- **EXERCISE PROMPT**: Show me each line of the listing below where the word "Error" appears.

Segment Start: DATA FOR ANALYSIS

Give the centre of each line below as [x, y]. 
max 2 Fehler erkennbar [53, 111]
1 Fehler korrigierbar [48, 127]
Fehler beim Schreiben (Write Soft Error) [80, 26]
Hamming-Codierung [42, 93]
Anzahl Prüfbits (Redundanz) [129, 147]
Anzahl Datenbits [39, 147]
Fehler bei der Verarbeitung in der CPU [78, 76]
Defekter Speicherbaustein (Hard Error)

Segment End: DATA FOR ANALYSIS

- **RESULT FOR THIS TASK**:
Fehler beim Schreiben (Write Soft Error) [80, 26]
Defekter Speicherbaustein (Hard Error)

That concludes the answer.